:: Excerpted records ::

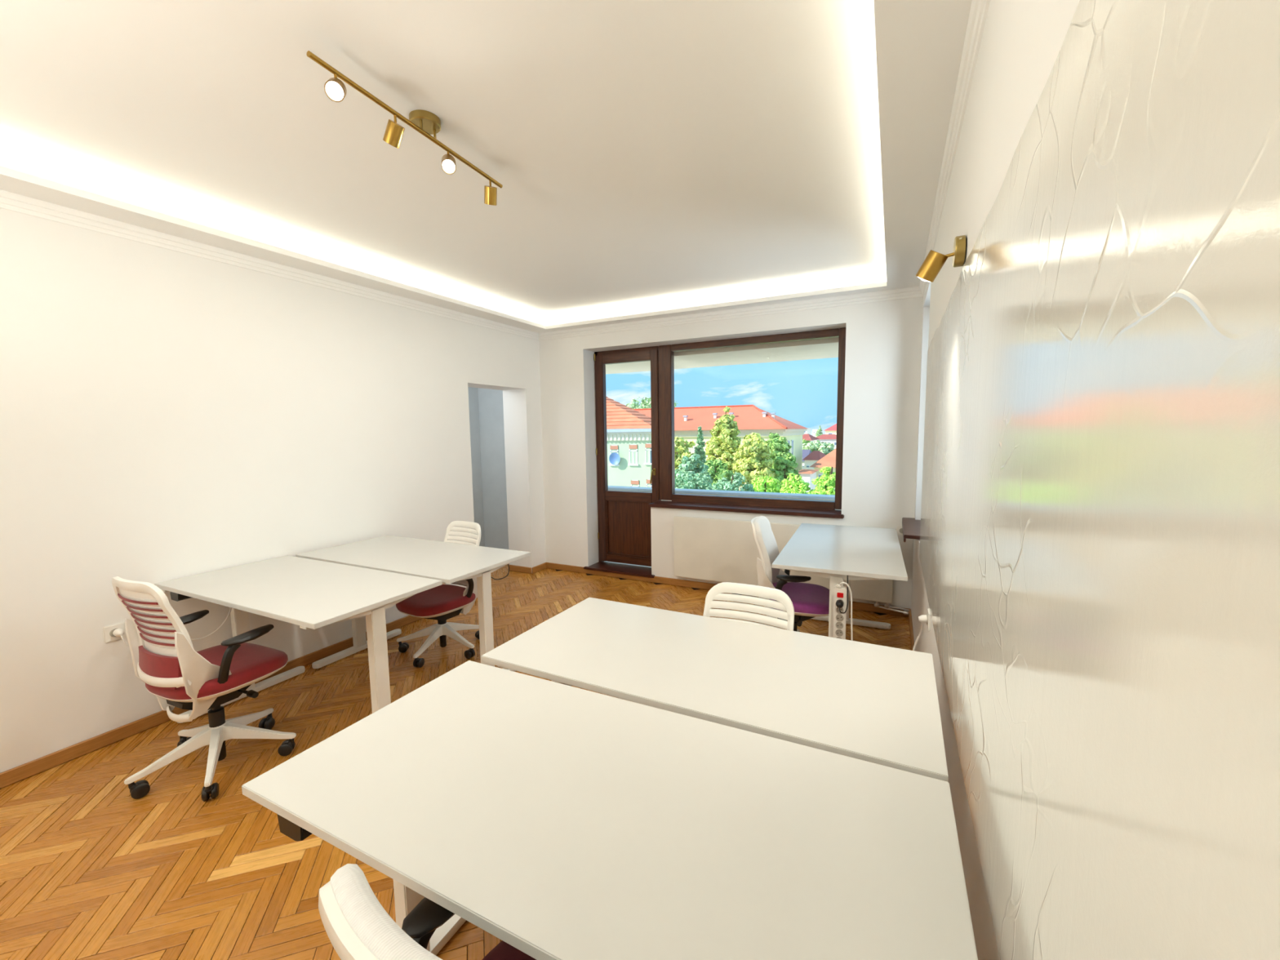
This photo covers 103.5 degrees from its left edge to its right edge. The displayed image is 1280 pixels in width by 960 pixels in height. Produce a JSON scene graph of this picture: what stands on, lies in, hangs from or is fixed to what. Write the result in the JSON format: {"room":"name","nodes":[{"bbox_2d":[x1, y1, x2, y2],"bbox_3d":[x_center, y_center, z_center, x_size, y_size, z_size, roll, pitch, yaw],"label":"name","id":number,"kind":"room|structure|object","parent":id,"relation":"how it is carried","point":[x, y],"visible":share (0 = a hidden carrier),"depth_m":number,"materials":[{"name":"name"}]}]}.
{"room":"open-plan office","nodes":[
{"label":"open-plan office","id":0,"kind":"room"},
{"bbox_2d":[0,208,546,773],"bbox_3d":[-2.520,-0.143,3.219,0.320,2.840,6.500,2,6,27],"label":"wall","id":1,"kind":"structure","parent":0,"point":[166,415],"depth_m":2.82,"materials":[{"name":"paint"}]},
{"bbox_2d":[102,622,126,643],"bbox_3d":[-2.685,0.780,2.579,0.014,0.084,0.084,2,6,27],"label":"wall socket","id":2,"kind":"object","parent":1,"relation":"attached to","point":[108,637],"visible":0.88,"depth_m":2.57,"materials":[{"name":"white plastic"}]},
{"bbox_2d":[112,607,231,645],"bbox_3d":[-2.511,0.776,2.768,0.080,0.238,0.526,3,7,33],"label":"plug","id":3,"kind":"object","parent":1,"relation":"attached to","point":[118,632],"visible":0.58,"depth_m":2.58,"materials":[{"name":"white plastic"}]},
{"bbox_2d":[0,189,538,340],"bbox_3d":[-2.473,-1.296,2.852,0.021,0.075,6.100,2,6,27],"label":"trim","id":4,"kind":"structure","parent":1,"relation":"attached to","point":[9,201],"depth_m":2.90,"materials":[{"name":"paint"}]},
{"bbox_2d":[0,562,546,788],"bbox_3d":[-2.583,1.255,3.171,0.336,0.068,6.100,2,6,27],"label":"baseboard","id":5,"kind":"structure","parent":1,"relation":"attached to","point":[23,771],"depth_m":2.62,"materials":[{"name":"brown wood"}]},
{"bbox_2d":[0,0,972,333],"bbox_3d":[-0.825,-1.351,2.017,3.710,0.150,6.100,2,6,27],"label":"soffit","id":6,"kind":"object","parent":1,"relation":"attached to","point":[920,43],"depth_m":2.47,"materials":[{"name":"paint"}]},
{"bbox_2d":[0,0,886,318],"bbox_3d":[-0.791,-1.510,2.096,4.330,0.150,6.700,2,6,27],"label":"ceiling","id":7,"kind":"structure","parent":0,"point":[641,152],"depth_m":2.04,"materials":[{"name":"paint"}]},
{"bbox_2d":[306,50,502,205],"bbox_3d":[-0.848,-1.331,1.980,0.126,0.182,0.925,2,6,23],"label":"track light","id":8,"kind":"object","parent":7,"relation":"attached to","point":[425,122],"visible":1,"depth_m":1.91,"materials":[{"name":"gold metal"}]},
{"bbox_2d":[0,563,911,959],"bbox_3d":[-1.156,1.351,2.642,5.293,0.060,6.818,2,6,27],"label":"floor","id":9,"kind":"structure","parent":0,"point":[90,869],"depth_m":1.99,"materials":[{"name":"brown wood"}]},
{"bbox_2d":[111,576,296,801],"bbox_3d":[-2.017,0.871,2.365,0.619,0.967,0.607,2,6,24],"label":"office chair","id":10,"kind":"object","parent":9,"relation":"on","point":[181,677],"visible":1,"depth_m":2.21,"materials":[{"name":"white plastic"}]},
{"bbox_2d":[154,555,442,723],"bbox_3d":[-1.826,0.932,2.737,1.400,0.776,0.674,2,6,26],"label":"desk","id":11,"kind":"object","parent":9,"relation":"on","point":[305,593],"visible":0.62,"depth_m":2.56,"materials":[{"name":"laminate"}]},
{"bbox_2d":[295,535,530,671],"bbox_3d":[-1.488,0.868,3.351,1.396,0.776,0.680,2,6,27],"label":"desk","id":12,"kind":"object","parent":9,"relation":"on","point":[448,562],"visible":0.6,"depth_m":3.20,"materials":[{"name":"laminate"}]},
{"bbox_2d":[490,564,509,579],"bbox_3d":[-0.873,0.569,3.162,0.055,0.097,0.165,2,6,27],"label":"cable","id":13,"kind":"object","parent":12,"relation":"attached to","point":[508,564],"visible":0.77,"depth_m":3.16,"materials":[{"name":"black plastic"}]},
{"bbox_2d":[318,863,536,959],"bbox_3d":[-0.187,1.008,0.848,0.611,0.940,0.589,3,7,34],"label":"office chair","id":14,"kind":"object","parent":9,"relation":"on","point":[357,926],"visible":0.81,"depth_m":0.66,"materials":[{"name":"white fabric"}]},
{"bbox_2d":[395,520,480,667],"bbox_3d":[-1.421,0.782,3.608,0.619,0.895,0.607,3,7,32],"label":"office chair","id":15,"kind":"object","parent":9,"relation":"on","point":[442,602],"visible":0.62,"depth_m":3.58,"materials":[{"name":"red fabric"}]},
{"bbox_2d":[241,660,977,959],"bbox_3d":[-0.101,1.061,1.159,1.420,0.776,0.685,2,6,26],"label":"desk","id":16,"kind":"object","parent":9,"relation":"on","point":[558,821],"visible":0.98,"depth_m":1.00,"materials":[{"name":"laminate"}]},
{"bbox_2d":[481,597,948,782],"bbox_3d":[0.230,0.995,1.796,1.408,0.776,0.694,2,6,27],"label":"desk","id":17,"kind":"object","parent":9,"relation":"on","point":[872,703],"visible":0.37,"depth_m":1.61,"materials":[{"name":"laminate"}]},
{"bbox_2d":[702,582,794,631],"bbox_3d":[0.364,0.914,1.956,0.614,0.900,0.595,2,6,29],"label":"office chair","id":18,"kind":"object","parent":9,"relation":"on","point":[783,602],"visible":0.08,"depth_m":2.11,"materials":[{"name":"white plastic"}]},
{"bbox_2d":[750,515,829,631],"bbox_3d":[1.027,0.740,3.368,0.607,0.953,0.619,2,6,23],"label":"office chair","id":19,"kind":"object","parent":9,"relation":"on","point":[809,601],"visible":0.46,"depth_m":3.23,"materials":[{"name":"purple fabric"}]},
{"bbox_2d":[771,523,907,639],"bbox_3d":[1.374,0.820,3.444,0.700,0.776,1.424,2,6,24],"label":"desk","id":20,"kind":"object","parent":9,"relation":"on","point":[835,553],"depth_m":3.10,"materials":[{"name":"laminate"}]},
{"bbox_2d":[835,629,843,636],"bbox_3d":[1.103,0.846,2.790,0.040,0.040,0.003,2,6,25],"label":"outlet","id":21,"kind":"object","parent":20,"relation":"attached to","point":[838,633],"depth_m":2.79,"materials":[{"name":"white plastic"}]},
{"bbox_2d":[835,622,843,629],"bbox_3d":[1.102,0.803,2.786,0.040,0.040,0.003,2,6,25],"label":"outlet","id":22,"kind":"object","parent":20,"relation":"attached to","point":[839,625],"depth_m":2.79,"materials":[{"name":"white plastic"}]},
{"bbox_2d":[835,613,843,621],"bbox_3d":[1.101,0.761,2.782,0.040,0.040,0.003,2,6,25],"label":"outlet","id":23,"kind":"object","parent":20,"relation":"attached to","point":[839,617],"depth_m":2.78,"materials":[{"name":"white plastic"}]},
{"bbox_2d":[836,592,843,597],"bbox_3d":[1.099,0.632,2.769,0.032,0.026,0.008,2,6,25],"label":"switch","id":24,"kind":"object","parent":20,"relation":"attached to","point":[838,594],"depth_m":2.77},
{"bbox_2d":[835,607,844,613],"bbox_3d":[1.101,0.718,2.778,0.040,0.040,0.003,2,6,25],"label":"outlet","id":25,"kind":"object","parent":20,"relation":"attached to","point":[842,609],"depth_m":2.78,"materials":[{"name":"white plastic"}]},
{"bbox_2d":[835,575,848,613],"bbox_3d":[1.122,0.617,2.762,0.115,0.205,0.060,-4,6,-30],"label":"plug","id":26,"kind":"object","parent":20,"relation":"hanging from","point":[839,603],"visible":0.94,"depth_m":2.75,"materials":[{"name":"black plastic"}]},
{"bbox_2d":[835,582,927,650],"bbox_3d":[1.385,0.894,2.937,0.421,0.719,1.227,2,6,27],"label":"cable","id":27,"kind":"object","parent":9,"relation":"on","point":[923,619],"visible":0.41,"depth_m":2.73,"materials":[{"name":"white plastic"}]},
{"bbox_2d":[467,386,508,576],"bbox_3d":[-2.144,-0.268,5.603,1.145,2.680,2.300,2,6,27],"label":"wall","id":28,"kind":"structure","parent":0,"point":[486,407],"depth_m":6.57,"materials":[{"name":"paint"}]},
{"bbox_2d":[538,296,923,608],"bbox_3d":[0.776,-0.356,4.968,4.020,2.840,0.400,2,6,27],"label":"wall","id":29,"kind":"structure","parent":0,"point":[883,339],"depth_m":4.38,"materials":[{"name":"paint"}]},
{"bbox_2d":[583,346,661,577],"bbox_3d":[-0.183,-0.203,5.388,0.850,2.370,0.340,2,6,27],"label":"door","id":30,"kind":"structure","parent":29,"relation":"in","point":[624,531],"depth_m":5.51,"materials":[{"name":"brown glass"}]},
{"bbox_2d":[546,562,909,617],"bbox_3d":[0.572,1.038,4.981,3.710,0.068,0.016,2,6,27],"label":"baseboard","id":31,"kind":"structure","parent":29,"relation":"attached to","point":[855,605],"depth_m":5.11,"materials":[{"name":"brown wood"}]},
{"bbox_2d":[538,286,922,340],"bbox_3d":[0.535,-1.518,4.729,3.710,0.075,0.029,2,6,27],"label":"trim","id":32,"kind":"structure","parent":29,"relation":"attached to","point":[915,291],"depth_m":4.52,"materials":[{"name":"paint"}]},
{"bbox_2d":[648,327,845,518],"bbox_3d":[0.972,-0.528,4.771,1.845,1.635,0.345,2,6,27],"label":"window","id":33,"kind":"structure","parent":29,"relation":"in","point":[780,506],"depth_m":4.87,"materials":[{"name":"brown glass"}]},
{"bbox_2d":[673,515,909,614],"bbox_3d":[1.275,0.726,4.550,2.063,0.687,0.094,2,6,27],"label":"radiator","id":34,"kind":"object","parent":29,"relation":"attached to","point":[720,550],"visible":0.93,"depth_m":4.71,"materials":[{"name":"metal"}]},
{"bbox_2d":[897,525,902,535],"bbox_3d":[2.147,0.415,4.127,0.080,0.080,0.014,2,6,27],"label":"wall socket","id":35,"kind":"object","parent":29,"relation":"attached to","point":[900,530],"visible":0.61,"depth_m":4.13,"materials":[{"name":"white plastic"}]},
{"bbox_2d":[902,517,920,542],"bbox_3d":[2.063,-0.434,3.509,0.360,1.680,0.930,2,6,27],"label":"window","id":36,"kind":"structure","parent":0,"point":[911,526],"depth_m":3.62,"materials":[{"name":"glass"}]},
{"bbox_2d":[911,0,1079,959],"bbox_3d":[0.988,-0.001,1.251,0.300,2.840,6.110,2,6,27],"label":"wall","id":37,"kind":"structure","parent":0,"point":[1022,41],"depth_m":1.17,"materials":[{"name":"paint"}]},
{"bbox_2d":[908,608,914,650],"bbox_3d":[0.863,1.375,1.450,0.016,0.068,6.100,2,6,27],"label":"baseboard","id":38,"kind":"structure","parent":37,"relation":"attached to","point":[912,640],"depth_m":3.73,"materials":[{"name":"brown wood"}]},
{"bbox_2d":[926,608,931,631],"bbox_3d":[1.303,0.630,2.276,0.014,0.084,0.084,2,6,27],"label":"wall socket","id":39,"kind":"object","parent":37,"relation":"attached to","point":[928,615],"visible":0.93,"depth_m":2.24,"materials":[{"name":"white plastic"}]},
{"bbox_2d":[915,235,965,282],"bbox_3d":[0.912,-0.669,1.537,0.124,0.117,0.100,2,6,27],"label":"wall lamp","id":40,"kind":"object","parent":37,"relation":"attached to","point":[933,263],"visible":1,"depth_m":1.53,"materials":[{"name":"gold metal"}]},
{"bbox_2d":[919,0,990,296],"bbox_3d":[0.823,-1.182,1.207,0.029,0.075,6.100,2,6,27],"label":"trim","id":41,"kind":"structure","parent":37,"relation":"attached to","point":[979,10],"depth_m":1.63,"materials":[{"name":"paint"}]},
{"bbox_2d":[919,0,1279,959],"bbox_3d":[0.694,0.062,1.007,0.004,1.290,4.800,2,6,27],"label":"film","id":42,"kind":"object","parent":37,"relation":"attached to","point":[1100,547],"visible":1,"depth_m":0.41,"materials":[{"name":"white"}]},
{"bbox_3d":[1.153,1.101,5.745,9.000,0.180,1.050,2,6,27],"label":"floor","id":43,"kind":"structure","parent":0,"visible":0},
{"bbox_2d":[608,485,841,510],"bbox_3d":[1.375,0.600,6.156,9.000,0.892,0.266,2,6,27],"label":"parapet","id":44,"kind":"object","parent":43,"relation":"on","point":[677,491],"visible":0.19,"depth_m":6.16,"materials":[{"name":"paint"}]},
{"label":"outside","id":45,"kind":"structure","parent":0,"visible":0},
{"bbox_3d":[69.298,-8.000,205.439,460.000,0.300,411.000,2,6,27],"label":"ground","id":46,"kind":"structure","parent":45,"visible":0},
{"bbox_2d":[606,396,652,487],"bbox_3d":[-6.503,0.156,42.671,20.356,16.774,6.325,2,6,27],"label":"apartment building","id":47,"kind":"structure","parent":46,"relation":"on","point":[628,430],"depth_m":36.66,"materials":[{"name":"paint"}]},
{"bbox_2d":[608,452,620,465],"bbox_3d":[-1.779,-1.565,37.004,0.920,0.920,0.355,2,6,27],"label":"satellite dish","id":48,"kind":"object","parent":47,"relation":"attached to","point":[614,458],"visible":1,"depth_m":36.96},
{"bbox_2d":[626,396,678,408],"bbox_3d":[2.107,-5.359,87.867,10.419,18.841,10.949,2,6,27],"label":"broadleaf tree","id":49,"kind":"object","parent":46,"relation":"on","point":[644,404],"visible":0.1,"depth_m":85.71,"materials":[{"name":"green plant"}]},
{"bbox_2d":[674,435,699,476],"bbox_3d":[2.518,3.195,33.564,3.275,12.236,3.354,2,6,27],"label":"broadleaf tree","id":50,"kind":"object","parent":46,"relation":"on","point":[681,449],"visible":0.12,"depth_m":32.21,"materials":[{"name":"green plant"}]},
{"bbox_2d":[675,471,712,489],"bbox_3d":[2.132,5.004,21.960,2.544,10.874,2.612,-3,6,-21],"label":"leafy bush","id":51,"kind":"object","parent":46,"relation":"on","point":[688,482],"visible":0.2,"depth_m":21.12,"materials":[{"name":"green plant"}]},
{"bbox_2d":[675,453,713,488],"bbox_3d":[2.714,4.284,26.631,2.269,11.394,2.102,2,6,27],"label":"broadleaf tree","id":52,"kind":"object","parent":46,"relation":"on","point":[690,464],"visible":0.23,"depth_m":25.76,"materials":[{"name":"green plant"}]},
{"bbox_2d":[693,426,706,461],"bbox_3d":[4.596,2.406,37.928,1.310,12.914,1.315,2,6,27],"label":"conifer tree","id":53,"kind":"object","parent":46,"relation":"on","point":[699,450],"visible":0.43,"depth_m":37.32,"materials":[{"name":"green plant"}]},
{"bbox_2d":[704,458,733,489],"bbox_3d":[4.410,4.224,29.207,2.700,10.975,2.437,2,6,27],"label":"broadleaf tree","id":54,"kind":"object","parent":46,"relation":"on","point":[720,467],"visible":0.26,"depth_m":28.41,"materials":[{"name":"green plant"}]},
{"bbox_2d":[633,404,807,489],"bbox_3d":[6.180,-0.405,55.272,21.673,15.128,12.852,2,6,27],"label":"apartment building","id":55,"kind":"structure","parent":46,"relation":"on","point":[749,419],"depth_m":49.62,"materials":[{"name":"orange ceramic"}]},
{"bbox_2d":[703,406,746,490],"bbox_3d":[5.673,2.196,33.669,3.007,14.121,3.047,-3,6,-22],"label":"broadleaf tree","id":56,"kind":"object","parent":46,"relation":"on","point":[725,442],"visible":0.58,"depth_m":32.66,"materials":[{"name":"green plant"}]},
{"bbox_2d":[711,471,755,491],"bbox_3d":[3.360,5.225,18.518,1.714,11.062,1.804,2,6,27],"label":"leafy bush","id":57,"kind":"object","parent":46,"relation":"on","point":[724,484],"visible":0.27,"depth_m":17.80,"materials":[{"name":"green plant"}]},
{"bbox_2d":[732,431,775,491],"bbox_3d":[6.720,3.377,30.132,2.557,12.420,2.502,2,6,27],"label":"broadleaf tree","id":58,"kind":"object","parent":46,"relation":"on","point":[752,460],"visible":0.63,"depth_m":29.05,"materials":[{"name":"green plant"}]},
{"bbox_2d":[744,475,783,493],"bbox_3d":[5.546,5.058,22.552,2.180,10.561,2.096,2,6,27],"label":"leafy bush","id":59,"kind":"object","parent":46,"relation":"on","point":[773,485],"visible":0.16,"depth_m":21.60,"materials":[{"name":"green plant"}]},
{"bbox_2d":[758,432,792,477],"bbox_3d":[9.744,2.709,36.938,2.969,12.362,3.116,2,6,27],"label":"broadleaf tree","id":60,"kind":"object","parent":46,"relation":"on","point":[779,445],"visible":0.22,"depth_m":35.71,"materials":[{"name":"green plant"}]},
{"bbox_2d":[769,453,800,487],"bbox_3d":[8.846,3.863,31.254,2.023,11.180,1.985,2,6,27],"label":"broadleaf tree","id":61,"kind":"object","parent":46,"relation":"on","point":[780,464],"visible":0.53,"depth_m":30.42,"materials":[{"name":"green plant"}]},
{"bbox_2d":[777,472,813,493],"bbox_3d":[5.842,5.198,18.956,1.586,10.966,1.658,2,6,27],"label":"leafy bush","id":62,"kind":"object","parent":46,"relation":"on","point":[797,486],"visible":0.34,"depth_m":18.14,"materials":[{"name":"green plant"}]},
{"bbox_2d":[801,449,811,469],"bbox_3d":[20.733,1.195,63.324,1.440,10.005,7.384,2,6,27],"label":"house","id":63,"kind":"structure","parent":46,"relation":"on","point":[805,452],"depth_m":61.46,"materials":[{"name":"stone"}]},
{"bbox_2d":[802,439,810,447],"bbox_3d":[25.266,-0.953,79.279,4.359,11.100,4.717,2,6,27],"label":"broadleaf tree","id":64,"kind":"object","parent":46,"relation":"on","point":[803,440],"visible":0.06,"depth_m":78.19,"materials":[{"name":"green plant"}]},
{"bbox_2d":[804,427,811,434],"bbox_3d":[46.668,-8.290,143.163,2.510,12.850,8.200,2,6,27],"label":"house","id":65,"kind":"structure","parent":46,"relation":"on","point":[808,431],"depth_m":141.30,"materials":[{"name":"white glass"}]},
{"bbox_2d":[798,469,817,492],"bbox_3d":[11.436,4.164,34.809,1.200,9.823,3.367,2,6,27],"label":"house","id":66,"kind":"structure","parent":46,"relation":"on","point":[807,475],"depth_m":33.32,"materials":[{"name":"paint"}]},
{"bbox_2d":[802,434,819,441],"bbox_3d":[29.040,-2.316,89.696,4.157,11.703,10.586,2,6,27],"label":"house","id":67,"kind":"structure","parent":46,"relation":"on","point":[806,437],"depth_m":86.88,"materials":[{"name":"red tile"}]},
{"bbox_2d":[802,450,826,469],"bbox_3d":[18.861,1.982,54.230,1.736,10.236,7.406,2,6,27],"label":"house","id":68,"kind":"structure","parent":46,"relation":"on","point":[813,457],"depth_m":51.06,"materials":[{"name":"red ceramic"}]},
{"bbox_2d":[812,429,817,436],"bbox_3d":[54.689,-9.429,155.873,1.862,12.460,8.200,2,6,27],"label":"house","id":69,"kind":"structure","parent":46,"relation":"on","point":[814,431],"depth_m":151.93,"materials":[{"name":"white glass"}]},
{"bbox_2d":[802,440,834,454],"bbox_3d":[25.487,-0.184,71.717,4.848,11.016,4.945,2,6,27],"label":"broadleaf tree","id":70,"kind":"object","parent":46,"relation":"on","point":[825,448],"visible":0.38,"depth_m":70.12,"materials":[{"name":"green plant"}]},
{"bbox_2d":[814,425,822,436],"bbox_3d":[38.767,-5.140,109.262,2.118,13.309,2.062,2,6,27],"label":"broadleaf tree","id":71,"kind":"object","parent":46,"relation":"on","point":[819,432],"visible":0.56,"depth_m":108.44,"materials":[{"name":"green plant"}]},
{"bbox_2d":[809,448,835,490],"bbox_3d":[16.492,2.954,39.785,4.833,11.139,9.636,2,6,27],"label":"house","id":72,"kind":"structure","parent":46,"relation":"on","point":[829,460],"depth_m":36.47,"materials":[{"name":"ceramic"}]},
{"bbox_2d":[810,466,835,494],"bbox_3d":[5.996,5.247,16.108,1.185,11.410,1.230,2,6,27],"label":"leafy bush","id":73,"kind":"object","parent":46,"relation":"on","point":[825,483],"visible":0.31,"depth_m":15.37,"materials":[{"name":"green plant"}]},
{"bbox_2d":[815,434,836,448],"bbox_3d":[37.319,-3.313,100.043,5.424,11.478,10.680,2,6,27],"label":"house","id":74,"kind":"structure","parent":46,"relation":"on","point":[829,438],"depth_m":95.46,"materials":[{"name":"red tile"}]},
{"bbox_2d":[823,423,836,435],"bbox_3d":[50.723,-7.231,126.620,7.578,13.811,12.839,2,6,27],"label":"house","id":75,"kind":"structure","parent":46,"relation":"on","point":[833,429],"depth_m":122.05,"materials":[{"name":"red tile"}]},
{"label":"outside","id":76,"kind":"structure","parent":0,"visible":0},
{"bbox_2d":[605,337,839,373],"bbox_3d":[1.119,-1.415,5.502,9.000,0.165,1.050,2,6,27],"label":"soffit","id":77,"kind":"structure","parent":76,"point":[819,348],"depth_m":5.33,"materials":[{"name":"paint"}]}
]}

:::

◆ What is required
All that is required is the number of lines in the data above that contain the word "open".

◆ Your solution
2